Fine-tuning simultaneously optimizes the classification loss and the MLM reconstruction loss, where the masking strategy influences the reconstruction target of the MLM component. Strategically prioritizing the masking of discriminative features prevents feature co-adaptation, yielding a regularization effect similar to Dropout.

Key Experimental Results

Main Results — BERT/RoBERTa (Table 1 Summary)

Strategy Reuters(F1) 20News(Acc) SST2(Acc) PAN19-P1(Acc) PAN19-P5(Acc)
Standard Fine-tuning 90.61 84.63 93.38 58.24 66.10
Fixed Masking (15%) 90.81 84.98 93.94 47.50 65.76
Poesina (CL++) 90.72 82.30 94.00 44.76 68.66
Ankner (Decay) 90.99 85.39 93.83 46.03 65.55
Cyclic Decay 90.96 84.88 94.10 51.94 69.28
TIACBM 91.20 85.65 94.61 60.60 69.94

Consistent improvements are also observed on RoBERTa, with all results passing Cochran's Q test (p < 0.001).

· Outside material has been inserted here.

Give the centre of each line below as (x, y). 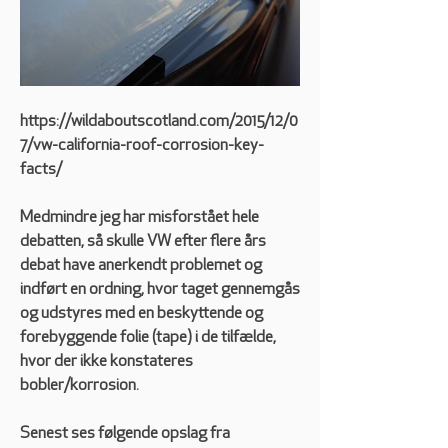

GPT-2 Experiments (Table 2)

Strategy SST2(Acc) PAN19-P1(Acc) PAN19-P5(Acc)
Standard Fine-tuning 92.35 67.96 38.16
TIACBM 92.96 73.44 42.90

This demonstrates that TIACBM is not limited to masked language models and is also effective for autoregressive models such as GPT-2.

Key Findings

  1. TIACBM achieves the best performance across all tasks and models, and the improvements are statistically significant.
  2. The improvement is most significant on the PAN19 authorship attribution task (from 58.24% to 60.60% on BERT), because masking functional words directly targets author style features.
  3. Cyclic decay outperforms simple decay: Compared to Ankner's non-cyclic decay, the cyclic version (without task information) already shows improvement on PAN19.
  4. Task information is the core contribution: In comparing cyclic decay (without task information) and TIACBM (with task information), the latter performs better across all tasks.
  5. MLM is beneficial not only for pre-training but also for fine-tuning—this is an important empirical finding.

Highlights & Insights

  1. Simplistic yet Effective: The method is straightforward to implement, requiring no additional models or data, only a task-specific token importance function.
  2. Clear Theoretical Intuition: Masking discriminative features -> Preventing feature co-adaptation -> Similar to targeted data augmentation/regularization.
  3. Broad Applicability: Effective on both masked LMs (BERT/RoBERTa) and autoregressive LMs (GPT-2).
  4. Novel Curriculum Learning Perspective: This work is the first to explicitly link masking rate scheduling with anti-curriculum learning and validate it during the fine-tuning phase.

Limitations & Future Work

  • There is no universal optimal masking rate schedule; \(K\) and decay schemas require user tuning.
  • Designing task-specific token importance functions can be non-intuitive for certain tasks (e.g., regression tasks, multi-label tasks).
  • Experiments were only conducted on 3 types of tasks, without covering more task categories such as NER, QA, or summarization.
  • The interaction effects with other regularization techniques (e.g., Dropout, R-Drop) have not been explored.
  • Ankner et al. (2024) and Yang et al. (2023) found that decaying masking rates are beneficial for pre-training; this work extends it to fine-tuning and incorporates task information.
  • Cart-Stra-CL++ by Poesina et al. (2024) utilizes data maps for easy-to-hard curriculum learning, but requires double the training time.
  • Jarca et al. (2024) found in the vision domain that easy-to-hard curricula are better for masked modeling, whereas the conclusion is opposite in the text domain (where hard-to-easy is superior).

Rating

  • Novelty: ⭐⭐⭐⭐ — The combination of task-informed masking and cyclic anti-curriculum is an original contribution.
  • Experimental Thoroughness: ⭐⭐⭐⭐ — A systematic comparison of 3 models x 4 datasets x 5 baselines with rigorous statistical testing.
  • Writing Quality: ⭐⭐⭐⭐ — Methodology is clearly described and algorithm pseudocode is well-structured.
  • Value: ⭐⭐⭐ — The performance gain is modest (~1%), but the method is simple and easy to integrate into existing fine-tuning pipelines.